* _MATERIAL FOR THIS TASK_:
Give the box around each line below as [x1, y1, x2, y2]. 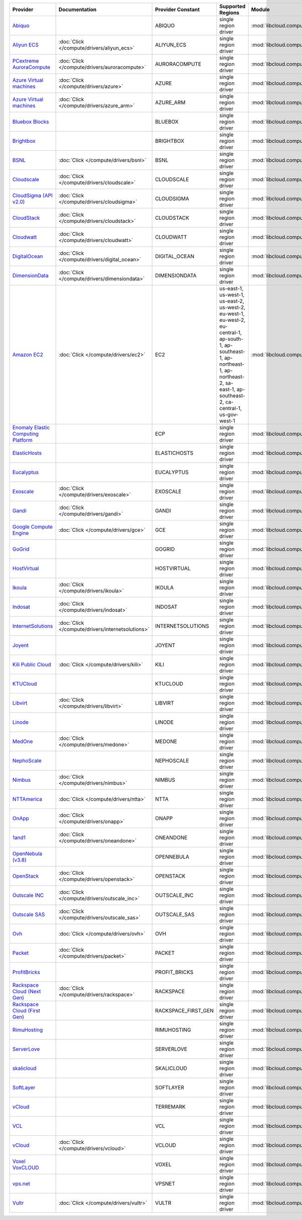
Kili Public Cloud [12, 661, 51, 668]
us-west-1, [219, 292, 245, 298]
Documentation [58, 6, 97, 13]
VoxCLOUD [12, 1164, 39, 1171]
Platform [12, 437, 33, 443]
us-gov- [219, 411, 239, 418]
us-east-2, [219, 298, 244, 305]
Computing [12, 430, 39, 437]
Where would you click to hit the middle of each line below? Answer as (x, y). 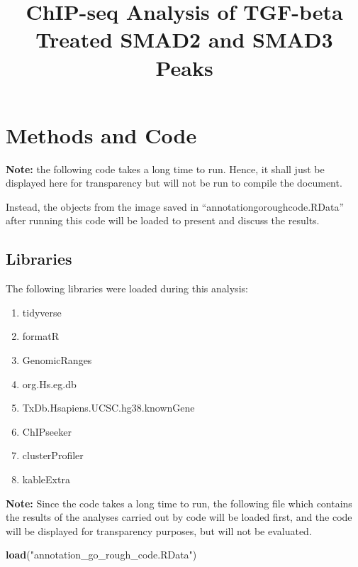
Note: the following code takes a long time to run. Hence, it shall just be (165, 169)
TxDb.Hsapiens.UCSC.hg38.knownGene (108, 408)
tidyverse (42, 312)
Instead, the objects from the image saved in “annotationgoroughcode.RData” (175, 206)
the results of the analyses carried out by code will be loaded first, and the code (179, 517)
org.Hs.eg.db (49, 384)
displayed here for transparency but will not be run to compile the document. (174, 183)
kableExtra (46, 479)
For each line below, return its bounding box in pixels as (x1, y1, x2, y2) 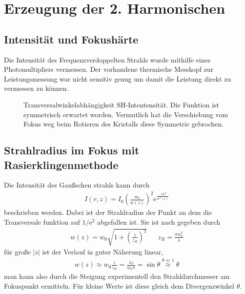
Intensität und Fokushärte (4, 31, 139, 46)
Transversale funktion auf (4, 217, 80, 227)
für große (4, 247, 31, 257)
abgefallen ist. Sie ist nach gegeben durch (97, 217, 221, 227)
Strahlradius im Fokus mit (4, 143, 140, 158)
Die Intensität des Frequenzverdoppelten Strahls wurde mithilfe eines (4, 54, 211, 64)
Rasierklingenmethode (4, 157, 119, 172)
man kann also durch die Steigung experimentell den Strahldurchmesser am (4, 271, 230, 281)
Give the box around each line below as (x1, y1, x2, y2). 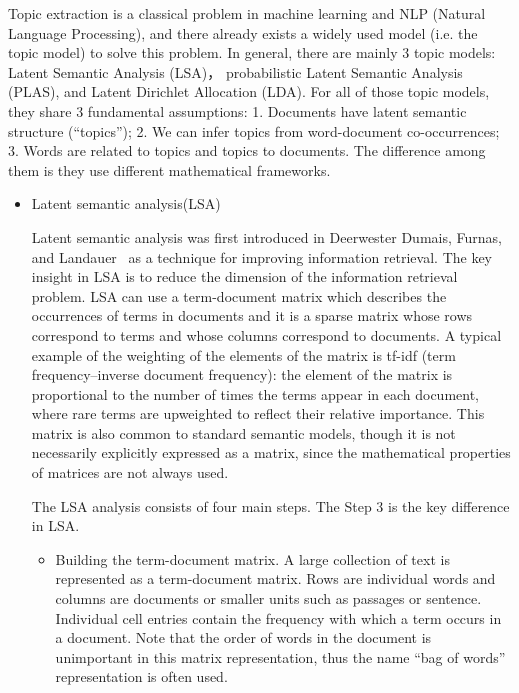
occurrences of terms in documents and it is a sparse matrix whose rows (31, 305, 473, 326)
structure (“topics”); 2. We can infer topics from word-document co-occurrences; (8, 120, 500, 141)
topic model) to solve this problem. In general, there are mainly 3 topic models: (8, 42, 496, 63)
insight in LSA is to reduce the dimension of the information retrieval (31, 266, 458, 287)
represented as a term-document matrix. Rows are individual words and (55, 568, 496, 589)
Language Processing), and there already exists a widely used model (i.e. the (8, 22, 478, 43)
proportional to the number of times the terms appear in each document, (31, 383, 479, 404)
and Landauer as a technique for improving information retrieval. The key (31, 246, 493, 267)
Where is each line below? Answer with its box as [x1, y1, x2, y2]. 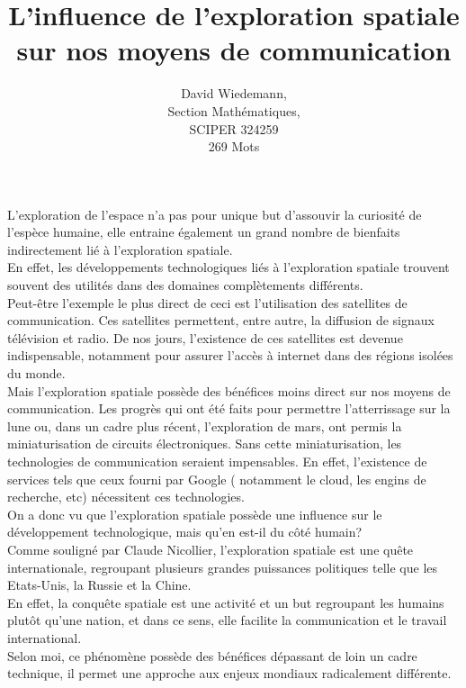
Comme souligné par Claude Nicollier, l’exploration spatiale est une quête [7, 539, 414, 558]
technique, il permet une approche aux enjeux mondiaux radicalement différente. [7, 664, 452, 683]
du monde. [7, 364, 66, 383]
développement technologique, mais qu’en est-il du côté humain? [7, 522, 363, 541]
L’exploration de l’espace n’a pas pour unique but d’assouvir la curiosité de [7, 204, 422, 223]
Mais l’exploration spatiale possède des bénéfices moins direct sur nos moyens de [7, 381, 451, 400]
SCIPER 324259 [189, 119, 279, 138]
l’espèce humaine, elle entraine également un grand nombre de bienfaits [7, 222, 400, 241]
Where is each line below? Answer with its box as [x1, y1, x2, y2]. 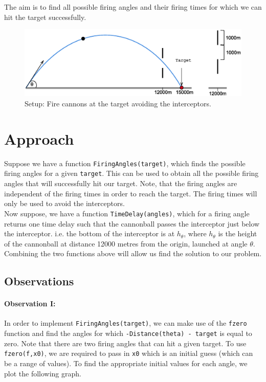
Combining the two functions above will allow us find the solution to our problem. [4, 248, 262, 259]
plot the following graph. [4, 368, 81, 378]
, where [184, 228, 207, 239]
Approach [4, 128, 74, 149]
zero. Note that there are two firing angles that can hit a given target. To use [4, 338, 247, 348]
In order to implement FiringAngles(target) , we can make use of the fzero [4, 318, 247, 328]
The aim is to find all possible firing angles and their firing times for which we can [4, 2, 262, 12]
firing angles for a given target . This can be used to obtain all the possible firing [4, 168, 259, 178]
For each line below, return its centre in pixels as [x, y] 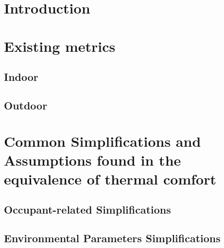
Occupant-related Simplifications [87, 209]
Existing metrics [60, 46]
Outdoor [26, 105]
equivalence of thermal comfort [110, 178]
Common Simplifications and [103, 141]
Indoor [21, 77]
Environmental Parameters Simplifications [112, 238]
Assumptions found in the [93, 160]
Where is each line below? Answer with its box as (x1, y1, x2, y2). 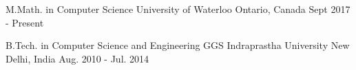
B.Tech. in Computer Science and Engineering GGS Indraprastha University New (6, 38, 350, 52)
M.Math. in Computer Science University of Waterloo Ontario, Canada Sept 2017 (6, 2, 350, 16)
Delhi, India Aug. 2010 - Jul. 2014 (6, 51, 149, 65)
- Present (6, 15, 44, 29)
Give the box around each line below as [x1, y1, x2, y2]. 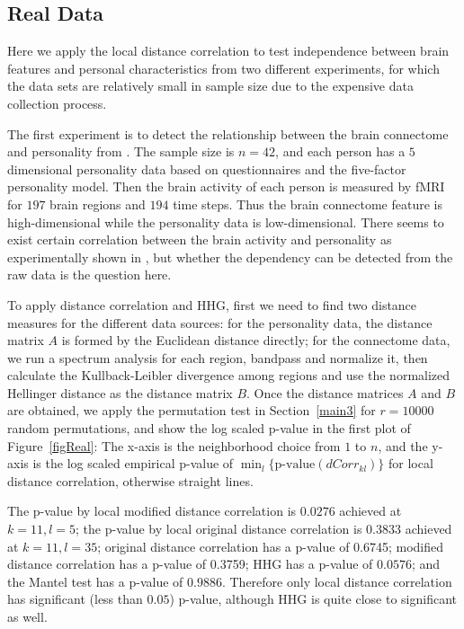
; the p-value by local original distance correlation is [76, 519, 362, 538]
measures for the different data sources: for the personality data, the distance [7, 313, 433, 332]
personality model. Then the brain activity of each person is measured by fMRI [7, 177, 445, 196]
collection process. [7, 93, 107, 112]
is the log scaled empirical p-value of [32, 454, 234, 473]
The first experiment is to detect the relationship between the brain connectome [7, 124, 449, 143]
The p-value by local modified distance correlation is [7, 501, 297, 520]
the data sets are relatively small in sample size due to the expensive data [7, 76, 414, 95]
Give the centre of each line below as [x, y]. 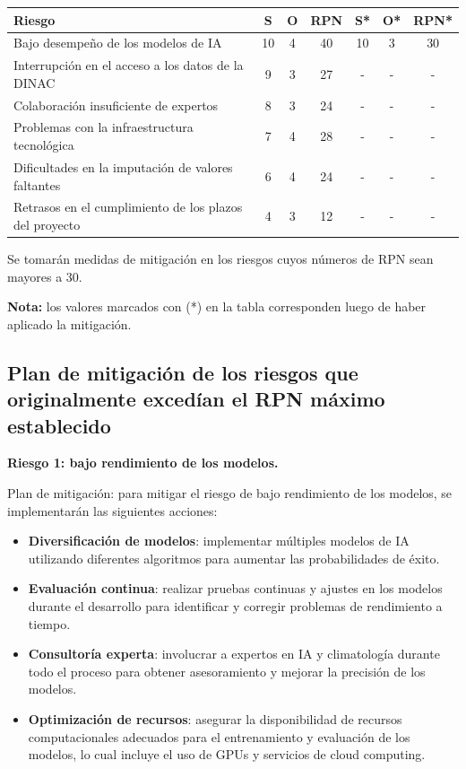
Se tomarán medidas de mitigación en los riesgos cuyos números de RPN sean [220, 259]
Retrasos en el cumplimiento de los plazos [128, 207]
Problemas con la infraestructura [104, 127]
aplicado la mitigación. [69, 323]
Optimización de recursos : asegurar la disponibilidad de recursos [215, 718]
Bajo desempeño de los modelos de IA [118, 43]
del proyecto [47, 224]
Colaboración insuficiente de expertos [116, 105]
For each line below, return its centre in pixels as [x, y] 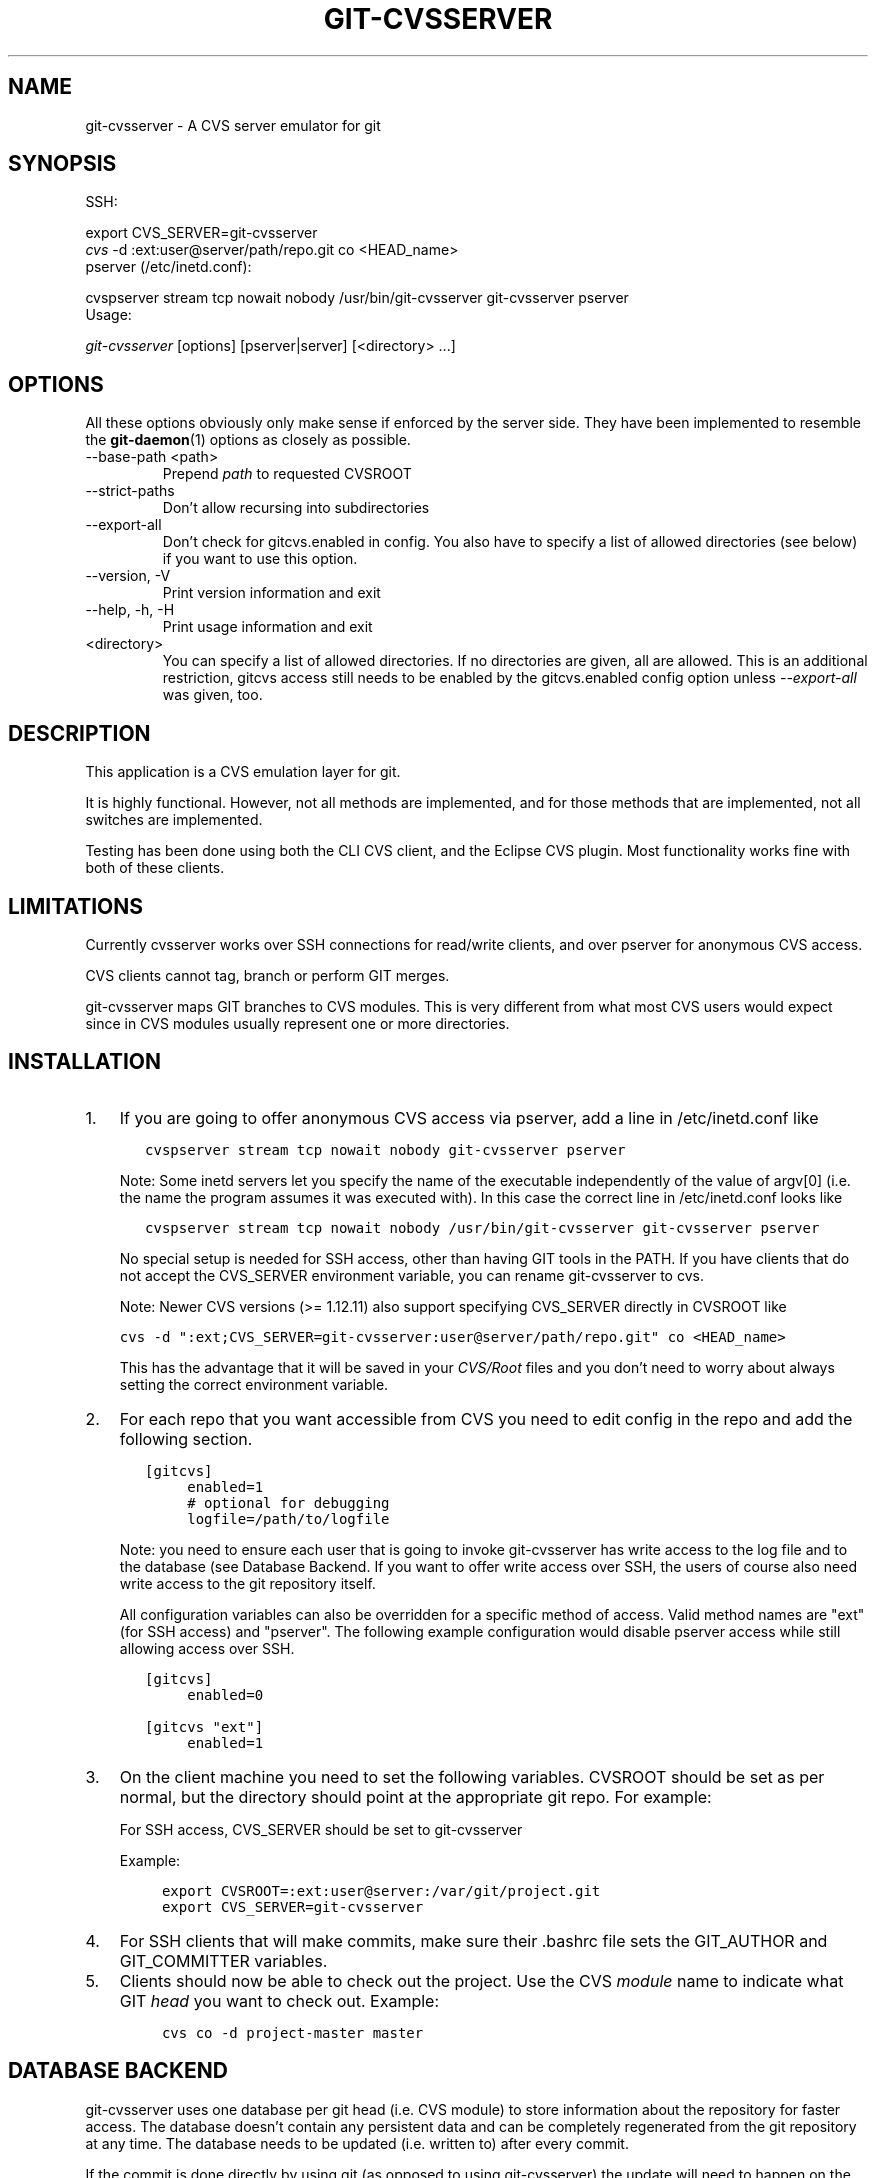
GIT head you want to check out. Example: [279, 2000]
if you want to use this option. [260, 559]
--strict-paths [130, 491]
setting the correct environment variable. [254, 1384]
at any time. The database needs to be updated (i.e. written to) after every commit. [357, 2143]
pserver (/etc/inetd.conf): [168, 267]
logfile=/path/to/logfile [288, 1518]
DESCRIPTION [79, 733]
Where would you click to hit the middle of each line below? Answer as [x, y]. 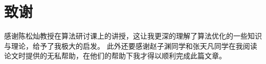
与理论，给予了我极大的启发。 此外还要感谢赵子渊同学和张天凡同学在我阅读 [131, 45]
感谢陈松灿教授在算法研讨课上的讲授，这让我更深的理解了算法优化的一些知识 [133, 36]
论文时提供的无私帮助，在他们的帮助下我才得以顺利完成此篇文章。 [115, 56]
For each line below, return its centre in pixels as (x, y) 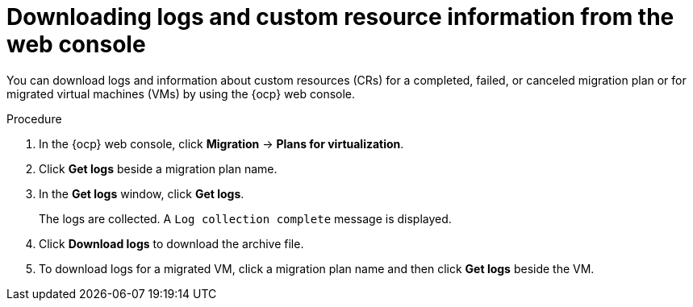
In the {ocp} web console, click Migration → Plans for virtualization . (221, 143)
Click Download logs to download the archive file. (171, 243)
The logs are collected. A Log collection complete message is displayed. (245, 218)
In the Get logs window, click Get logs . (142, 193)
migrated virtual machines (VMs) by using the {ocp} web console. (181, 93)
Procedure (34, 118)
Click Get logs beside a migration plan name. (158, 168)
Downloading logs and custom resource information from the (340, 17)
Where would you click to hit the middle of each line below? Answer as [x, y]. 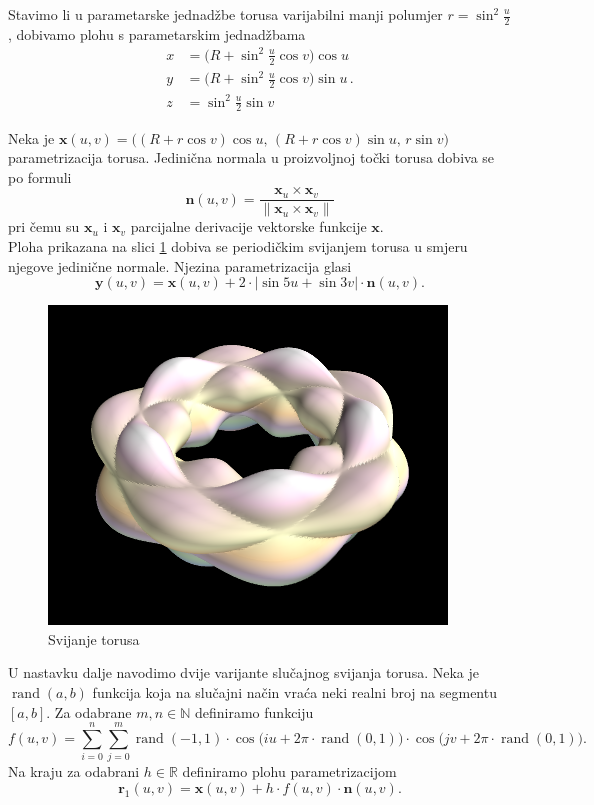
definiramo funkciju [254, 711]
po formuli [40, 176]
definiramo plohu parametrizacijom [289, 771]
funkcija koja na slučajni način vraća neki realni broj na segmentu [294, 691]
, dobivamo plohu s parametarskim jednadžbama [157, 33]
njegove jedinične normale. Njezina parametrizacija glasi [180, 265]
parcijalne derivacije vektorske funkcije [248, 226]
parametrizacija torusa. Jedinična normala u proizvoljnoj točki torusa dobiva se [251, 157]
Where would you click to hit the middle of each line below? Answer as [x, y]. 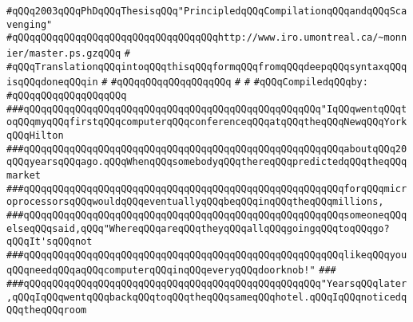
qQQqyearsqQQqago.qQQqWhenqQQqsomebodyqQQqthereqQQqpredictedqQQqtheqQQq [207, 162]
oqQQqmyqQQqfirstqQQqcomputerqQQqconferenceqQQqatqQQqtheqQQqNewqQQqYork [207, 122]
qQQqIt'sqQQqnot [50, 242]
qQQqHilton [35, 135]
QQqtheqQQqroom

* _EXERCISE GOAL_: Extract the part of the records that opens with the line containing "Problemas con la infraestructura [104, 127]" and closes with the line containing "pixels as (x, y)". Take only those lines, exactly, and no pictures.

* _ANSWER AREA_:
Problemas con la infraestructura [104, 127]
aplicado la mitigación. [69, 323]
Optimización de recursos : asegurar la disponibilidad de recursos [215, 718]
Bajo desempeño de los modelos de IA [118, 43]
del proyecto [47, 224]
Colaboración insuficiente de expertos [116, 105]
For each line below, return its centre in pixels as [x, y] 
GIT head you want to check out. Example: [279, 2000]
if you want to use this option. [260, 559]
--strict-paths [130, 491]
setting the correct environment variable. [254, 1384]
at any time. The database needs to be updated (i.e. written to) after every commit. [357, 2143]
pserver (/etc/inetd.conf): [168, 267]
logfile=/path/to/logfile [288, 1518]
DESCRIPTION [79, 733]
Where would you click to hit the middle of each line below? Answer as [x, y]. 
与理论，给予了我极大的启发。 此外还要感谢赵子渊同学和张天凡同学在我阅读 [131, 45]
感谢陈松灿教授在算法研讨课上的讲授，这让我更深的理解了算法优化的一些知识 [133, 36]
论文时提供的无私帮助，在他们的帮助下我才得以顺利完成此篇文章。 [115, 56]
For each line below, return its centre in pixels as (x, y) 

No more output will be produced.